SFU associate professor Julian Somers describes himself as a big fan of Housing First, a social policy wherein homeless people who struggle with a mental illness or addiction issue are given a room as the first step in getting their lives on track. But Somers told the Straight that a study he conducted suggests there’s one area where the benefits of Housing First may hit a wall.
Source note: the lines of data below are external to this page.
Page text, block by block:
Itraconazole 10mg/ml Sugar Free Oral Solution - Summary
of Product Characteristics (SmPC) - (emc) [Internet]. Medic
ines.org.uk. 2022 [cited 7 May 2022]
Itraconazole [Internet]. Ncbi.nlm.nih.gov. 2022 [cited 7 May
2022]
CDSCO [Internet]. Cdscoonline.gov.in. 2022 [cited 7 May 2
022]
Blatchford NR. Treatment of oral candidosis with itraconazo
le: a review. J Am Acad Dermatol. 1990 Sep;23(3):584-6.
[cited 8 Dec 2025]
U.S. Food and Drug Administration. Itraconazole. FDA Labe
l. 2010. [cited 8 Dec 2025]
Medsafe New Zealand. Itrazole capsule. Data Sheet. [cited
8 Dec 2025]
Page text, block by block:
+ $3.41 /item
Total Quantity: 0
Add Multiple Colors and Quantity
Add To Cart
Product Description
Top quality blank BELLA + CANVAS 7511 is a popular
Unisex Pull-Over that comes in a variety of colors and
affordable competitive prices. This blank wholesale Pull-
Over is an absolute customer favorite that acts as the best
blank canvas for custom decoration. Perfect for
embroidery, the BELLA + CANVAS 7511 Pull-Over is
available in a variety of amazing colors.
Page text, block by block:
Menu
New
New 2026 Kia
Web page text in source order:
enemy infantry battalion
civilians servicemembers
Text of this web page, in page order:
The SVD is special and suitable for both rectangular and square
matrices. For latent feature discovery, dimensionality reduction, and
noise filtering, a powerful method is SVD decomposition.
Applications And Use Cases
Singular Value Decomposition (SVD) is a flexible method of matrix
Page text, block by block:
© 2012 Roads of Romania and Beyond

“The model that we implemented based on Housing First doesn’t, on its own, have an impact on problematic substance use,” Somers said in a telephone interview. “I think one of the chief implications would be that we need to strengthen the quality, availability, and diversity of addiction treatment.”

Somers described his latest paper—which saw publication July 16 in the academic journal Addiction—as the first to quantifiably test this aspect of Housing First.

For two years, researchers followed 497 Vancouver residents who were both homeless and diagnosed with a mental illness. A control group of 200 was marked “treatment as usual” and not given a room, while 297 people were provided with independent housing plus support services such as mental-health care.

When researchers compared the two groups’ drug-use habits, it was found that Housing First “did not reduce daily substance use compared with treatment as usual”.

Somers emphasized that these findings do not detract from previous research concluding that Housing First’s benefits justify its costs. (A 2014 Mental Health Commission of Canada report, for example, states that when the same group of people described above entered the Housing First program, the result was fewer visits to the emergency room, fewer interactions with the justice system, and “significant and meaningful improvements in community functioning and quality of life”.)

Somers added that this month’s findings related to drug use do not address cause and effect.

“Addiction treatment, period, is really hard to come by,” he explained. “The finding may really be related to the broader observation, that if you have an addiction in Vancouver and you are well-employed and wealthy, you may still have a problem getting adequate treatment.”

Vision Vancouver councillor Kerry Jang defended Housing First while acknowledging there are limits to its benefits.

“We’ve always known this,” he said on Somers’s findings related to drug use. “His research has demonstrated that Housing First is a necessary but not always sufficient condition to help somebody get off the street.”

For that reason, Jang stressed, a number of supportive-housing sites the city has developed with the province not only provide people with a room, but also include support services such as rooms reserved for at-risk youth and mental-health care services.

“It’s more and more common that the folks in our housing are the most ill,” he said. “They have a mental health and addiction problem. Concurrent disorders. And those guys can be expensive and difficult to treat. But they can be treated.”